A nice equation with the floor function

[Gp7417]

Hi all!
I should solve the following equation involving the ceil or floor function:
$$x \cdot \lceil x \cdot \lceil x \rceil \rceil = 82$$
I have found just one solution 41/9, but I have no idea about how finding the other solutions.
Thanks you in advance!

 

[jbriggs444]

I should solve the following equation involving the ceil or floor function:
$$x \cdot \lceil x \cdot \lceil x \rceil \rceil = 82$$
I have found just one solution 41/9, but I have no idea about how finding the other solutions.

What convinces you that there are other solutions?

 

[mfb]

Can the expression stay the same or decrease if you increase x?
Can the expression stay the same or increase if you decrease x?

 

[Gp7417]

What convinces you that there are other solutions?

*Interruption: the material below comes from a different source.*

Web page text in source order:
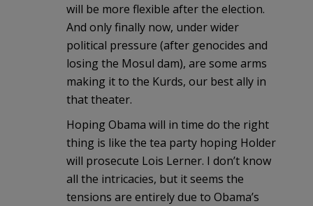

The problem says: 'Find all possibile solutions'. I find this solution numerically.

Can the expression stay the same or decrease if you increase x?
Can the expression stay the same or increase if you decrease x?

The expression must be the same.

 

[mfb]

The expression must be the same.

Right, so can this be possible with a different x?

The problem says: 'Find all possibile solutions'.

That does not tell you how many solutions there are.

 

[Gp7417]

I propose this solution, check it out!
We must find solution on the positive real axis.
Let be $x= n + \delta$, where $n$ is the integer part and $\delta$ is the fractional part with $0 \leq \delta < 1$.
Given that $x \lfloor x \lfloor x \rfloor \rfloor=82$ and $x \lfloor x \lfloor x \rfloor \rfloor \leq x^3$ , we get $x \geq 82^{\frac{1}{3}} \approx 4.344$. Therefore $n \geq 4$.
If 5 is not solution the equation, then every number greater than 5 are not solutions. Therefore $n=4$.
With the previous statements, the equation becames:
$(4+\delta)\cdot \lfloor 16+4\delta \rfloor=82$
This equation is equivalent to the following equations:
$0 \leq \delta < 1/4$ and $(4+\delta)\cdot(16+0)=82$
$1/4 \leq \delta < 2/4$ and $(4+\delta)\cdot(16+1)=82$
$2/4 \leq \delta < 3/4$ and $(4+\delta)\cdot(16+2)=82$
$3/4 \leq \delta < 4/4$ and $(4+\delta)\cdot(16+3)=82$
Only the third equation admits a solution that is $\delta=5/9$.

 

[fresh_42]

What I don't understand here is why there is a solution at all?
Obviously x has to be between 4 and 5, excluding 4 and 5. So the inner ceiling is 5 and the outer at least 21. But four times twenty-one is already 84.

 

[mfb]

You write the ceil function and then derive things for the floor function? For the floor function that works.

So the inner ceiling is 5 and the outer at least 21.

See the floor/ceil mixup.

 

[fresh_42]

$$x \cdot \lceil x \cdot \lceil x \rceil \rceil = 82$$

See the floor/ceil mixup.

Which mix?
(https://en.wikipedia.org/wiki/Floor_and_ceiling_functions#Definition_and_properties)

 

[Gp7417]

With $\lceil x \rceil$ I want to denote the floor function of $x$.

 

[SammyS]

With $\lceil x \rceil$ I want to denote the floor function of $x$.

That's how to denote the ceiling function.

Use lfloor and rfloor for the floor function. $\ \lfloor x \rfloor$

 

[Ray Vickson]

The problem says: 'Find all possibile solutions'. I find this solution numerically.

The expression must be the same.

No. The function $f(x) = x \lfloor x \lfloor x \rfloor \rfloor$ is strictly increasing in $x$, sometimes linearly and sometimes through a jump discontinuity.
To see this, let $x = n + r$ where $n \geq 0$ is an integer and $0 \leq r < 1$. Then the inner floor function is $\lfloor n + r \rfloor = n$, so
$$f(n+r) = (n+r) \lfloor (n+r)n \rfloor$$
The function $g(n,r) = \lfloor (n+r)n \rfloor$ is positve and nondecreasing in $n$ and $r$, so $f(n+r) = (n+r) g(n,r)$ is strictly increasing.

That means that $f(x) = 82$ has at most one root.